The first commit 6d46f478 has changed the heavyweight locks (locks that are used for logical database objects to ensure the database ACID properties) to lightweight locks (locks to protect shared data structures) for scanning the bucket pages. In general, acquiring the heavyweight lock is costlier as compare to lightweight locks. In addition to reducing the locking cost, this also avoids locking out scans and inserts for the lifetime of the split.

The second commit 293e24e5 avoids a significant amount of contention for accessing metapage. Each search operation needs to access metapage to find the bucket that contains tuple being searched which leads to high contention around metapage. Each access to metapage needs to further access buffer manager. This work avoids that contention by caching the metapage information in backend local cache which helps bypassing all the buffer manager related work and hence the major contention in accessing the metapage.

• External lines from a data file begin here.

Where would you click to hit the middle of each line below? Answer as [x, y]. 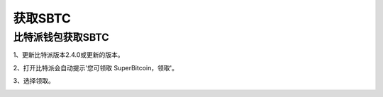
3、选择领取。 [34, 81]
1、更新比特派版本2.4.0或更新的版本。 [68, 55]
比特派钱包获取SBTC [61, 37]
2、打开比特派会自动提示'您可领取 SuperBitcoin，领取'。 [96, 67]
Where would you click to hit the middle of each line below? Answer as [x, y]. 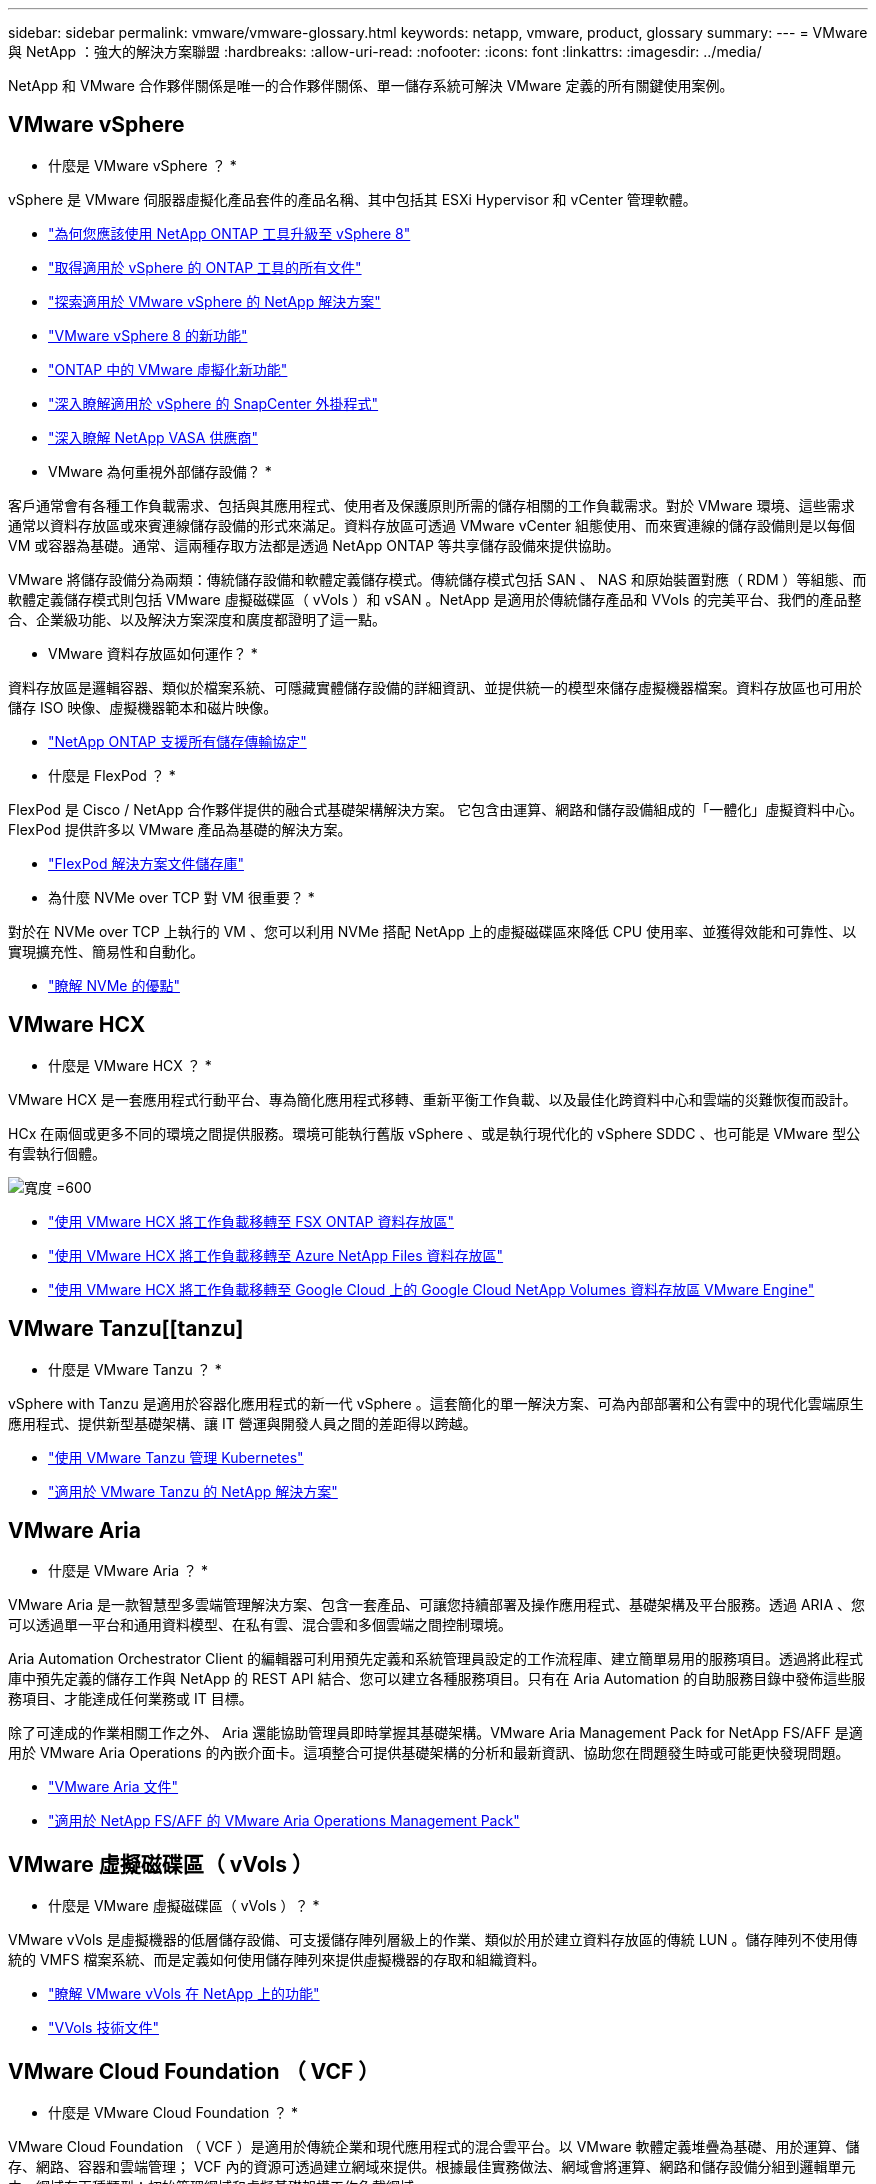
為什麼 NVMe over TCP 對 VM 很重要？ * [181, 897]
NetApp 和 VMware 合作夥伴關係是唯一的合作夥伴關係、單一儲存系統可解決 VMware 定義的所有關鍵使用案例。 [371, 85]
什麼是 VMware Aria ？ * [128, 1571]
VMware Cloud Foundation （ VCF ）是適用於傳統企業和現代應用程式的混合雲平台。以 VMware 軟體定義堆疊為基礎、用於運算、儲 [434, 2147]
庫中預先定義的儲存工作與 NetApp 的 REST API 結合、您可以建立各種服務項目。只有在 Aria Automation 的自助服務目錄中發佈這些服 [437, 1679]
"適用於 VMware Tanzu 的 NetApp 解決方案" [193, 1491]
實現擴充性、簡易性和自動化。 [106, 951]
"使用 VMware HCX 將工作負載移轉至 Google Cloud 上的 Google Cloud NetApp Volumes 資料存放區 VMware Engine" [431, 1289]
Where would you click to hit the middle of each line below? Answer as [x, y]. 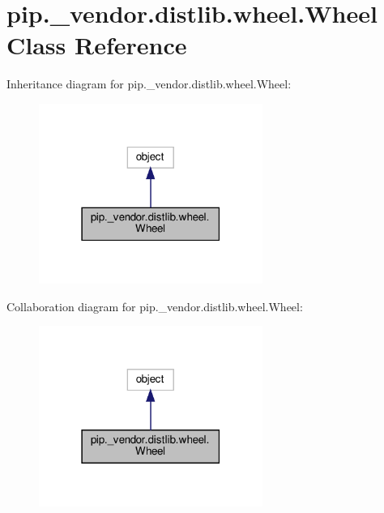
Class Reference [97, 45]
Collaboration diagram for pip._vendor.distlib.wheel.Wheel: [155, 306]
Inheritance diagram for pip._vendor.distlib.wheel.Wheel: [149, 84]
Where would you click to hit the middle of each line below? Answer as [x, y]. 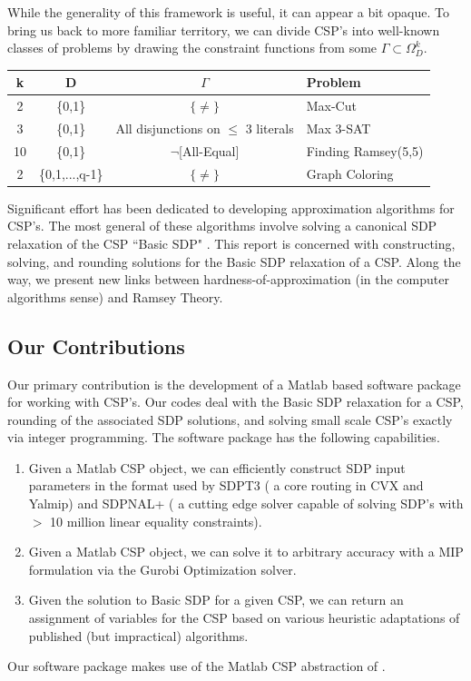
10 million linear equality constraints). [156, 521]
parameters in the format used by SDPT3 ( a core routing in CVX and [226, 485]
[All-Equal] [209, 150]
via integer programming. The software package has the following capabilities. [224, 437]
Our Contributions [96, 345]
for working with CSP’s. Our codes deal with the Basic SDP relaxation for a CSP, [235, 402]
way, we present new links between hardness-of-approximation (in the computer [228, 279]
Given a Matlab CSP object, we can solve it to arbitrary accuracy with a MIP [246, 552]
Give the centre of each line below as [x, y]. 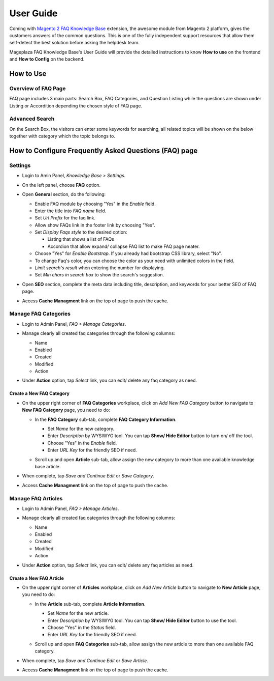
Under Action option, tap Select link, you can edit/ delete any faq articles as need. [108, 565]
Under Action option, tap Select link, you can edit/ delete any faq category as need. [110, 380]
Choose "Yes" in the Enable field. [82, 443]
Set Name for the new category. [81, 429]
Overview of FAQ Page [38, 88]
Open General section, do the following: [64, 194]
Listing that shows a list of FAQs [81, 239]
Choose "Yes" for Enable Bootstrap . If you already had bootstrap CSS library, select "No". [128, 253]

The next graph shows how the hash index performs as compared to the btree index. In this run we have changed hash to btree index in pgbench read-only tests.

We can see here that the hash index performs better than the btree index and the performance difference is in the range of 10 to 22%. In some other workloads we have seen a better performance like with hash index on varchar columns and even in the community, it has been reported that there is performance improvement in the range of 40-60% when hash indexes are used for unique index columns.

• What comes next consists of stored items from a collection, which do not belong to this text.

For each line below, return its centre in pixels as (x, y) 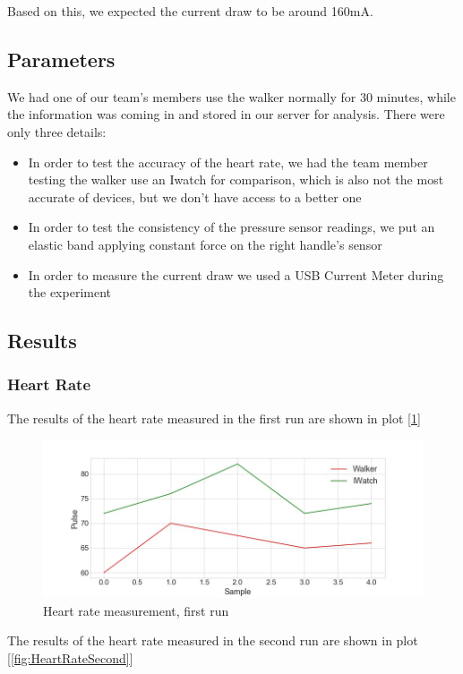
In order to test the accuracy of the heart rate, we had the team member (228, 162)
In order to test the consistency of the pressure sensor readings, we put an (231, 227)
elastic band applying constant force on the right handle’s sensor (205, 244)
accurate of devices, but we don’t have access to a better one (195, 196)
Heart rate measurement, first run (136, 610)
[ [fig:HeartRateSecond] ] (70, 657)
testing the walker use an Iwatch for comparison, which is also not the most (236, 179)
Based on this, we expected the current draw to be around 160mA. (190, 11)
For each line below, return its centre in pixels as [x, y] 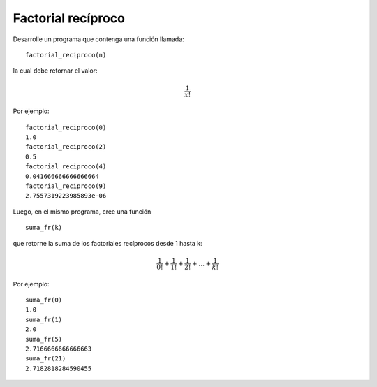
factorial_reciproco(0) [66, 127]
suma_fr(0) [44, 300]
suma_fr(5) [44, 339]
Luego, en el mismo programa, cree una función [82, 211]
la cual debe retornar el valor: [55, 71]
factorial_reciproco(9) [66, 186]
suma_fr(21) [46, 359]
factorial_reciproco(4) [66, 167]
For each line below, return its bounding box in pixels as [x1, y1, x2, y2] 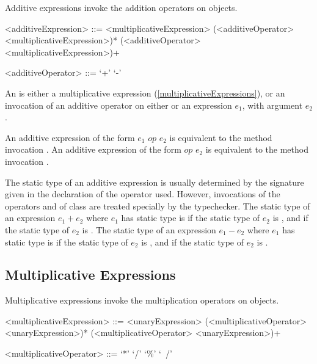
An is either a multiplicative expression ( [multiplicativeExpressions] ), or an [5, 86, 285, 99]
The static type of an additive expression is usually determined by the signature [5, 175, 304, 188]
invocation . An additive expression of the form [5, 143, 181, 156]
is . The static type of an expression [82, 223, 216, 236]
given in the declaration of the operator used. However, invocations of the [5, 187, 280, 200]
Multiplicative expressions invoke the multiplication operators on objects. [5, 294, 279, 307]
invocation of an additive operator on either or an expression [5, 98, 232, 111]
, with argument [242, 98, 303, 111]
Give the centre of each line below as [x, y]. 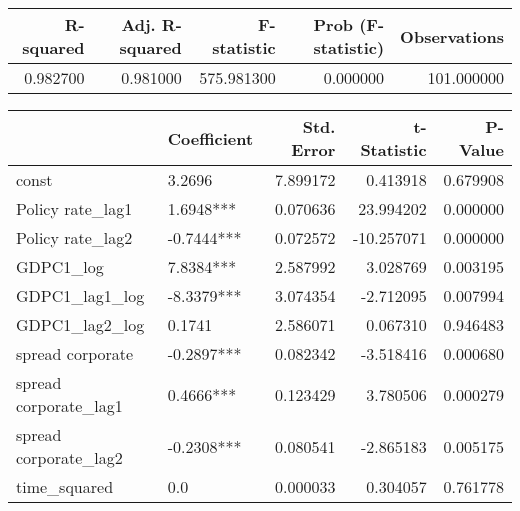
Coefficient [210, 138]
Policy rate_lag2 [74, 237]
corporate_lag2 [69, 457]
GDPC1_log [60, 266]
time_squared [65, 486]
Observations [452, 36]
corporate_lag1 [69, 405]
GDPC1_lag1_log [80, 295]
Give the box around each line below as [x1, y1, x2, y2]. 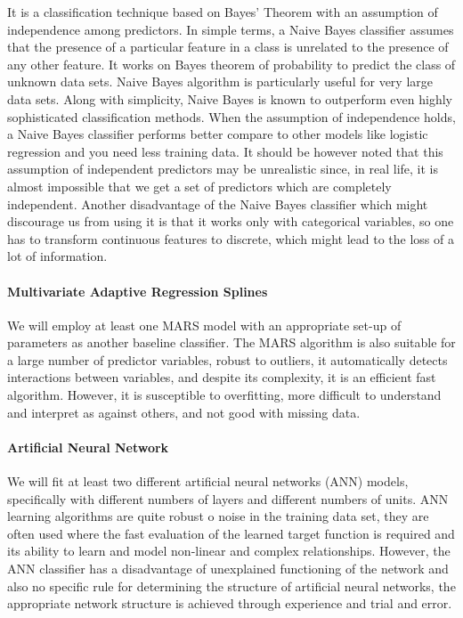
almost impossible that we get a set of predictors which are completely [7, 176, 392, 195]
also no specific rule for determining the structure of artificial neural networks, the [7, 576, 456, 595]
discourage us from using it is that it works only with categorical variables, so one [7, 212, 454, 231]
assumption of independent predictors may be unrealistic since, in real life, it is [7, 159, 439, 178]
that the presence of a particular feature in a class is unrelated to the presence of [7, 37, 449, 56]
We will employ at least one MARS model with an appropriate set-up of [7, 315, 402, 334]
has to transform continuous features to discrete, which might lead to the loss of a [7, 229, 454, 248]
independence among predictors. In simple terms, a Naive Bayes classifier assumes [7, 20, 454, 38]
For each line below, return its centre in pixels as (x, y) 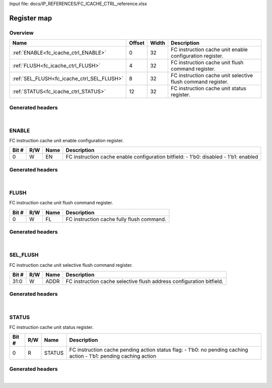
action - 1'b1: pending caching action (113, 356)
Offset (137, 43)
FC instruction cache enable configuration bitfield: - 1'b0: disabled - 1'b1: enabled (162, 157)
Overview (21, 33)
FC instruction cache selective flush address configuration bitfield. (145, 281)
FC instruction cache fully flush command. (116, 219)
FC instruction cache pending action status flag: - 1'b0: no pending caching (159, 350)
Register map (31, 18)
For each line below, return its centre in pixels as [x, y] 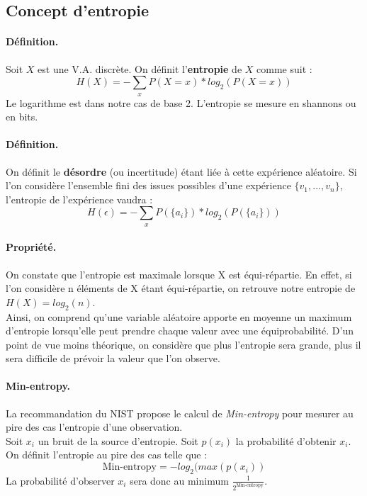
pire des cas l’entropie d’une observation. [94, 427]
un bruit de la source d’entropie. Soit [118, 440]
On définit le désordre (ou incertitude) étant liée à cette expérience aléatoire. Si [181, 171]
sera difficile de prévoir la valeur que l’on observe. [113, 358]
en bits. [22, 117]
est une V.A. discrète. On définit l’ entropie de [140, 68]
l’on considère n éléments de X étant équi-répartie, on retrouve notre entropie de [181, 288]
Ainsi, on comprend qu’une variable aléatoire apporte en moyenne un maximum [179, 316]
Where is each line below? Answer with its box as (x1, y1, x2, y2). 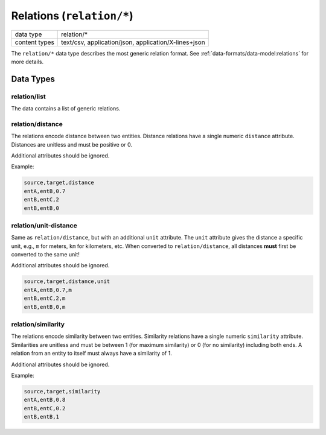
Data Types (11, 74, 56, 84)
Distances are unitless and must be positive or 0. (11, 141, 133, 148)
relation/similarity (11, 320, 65, 328)
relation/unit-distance (11, 221, 78, 229)
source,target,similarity (24, 388, 101, 395)
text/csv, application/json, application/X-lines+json (61, 38, 205, 46)
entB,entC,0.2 (24, 405, 66, 411)
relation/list (11, 92, 46, 101)

The important thing to note about the above data is that it is only on some of the specific workloads and it mainly covers Selects as that is the main area where performance improvement work has been done for PostgreSQL10. The other interesting parameters to compare are the size of the index and update on the index which needs more study and experiments.

In the end, I would like to thank my colleagues who were directly involved in this work and my employer EnterpriseDB who has supported this work. Firstly I would like to thank, Robert Haas who has envisioned all this work and is the committer of this work, and Mithun C Y who was the author of commit 293e24e5. Also, I would like to extend sincere thanks to all the community members who are involved in this work and especially Jeff Janes and Jesper Pedersen who have reviewed and tested this work.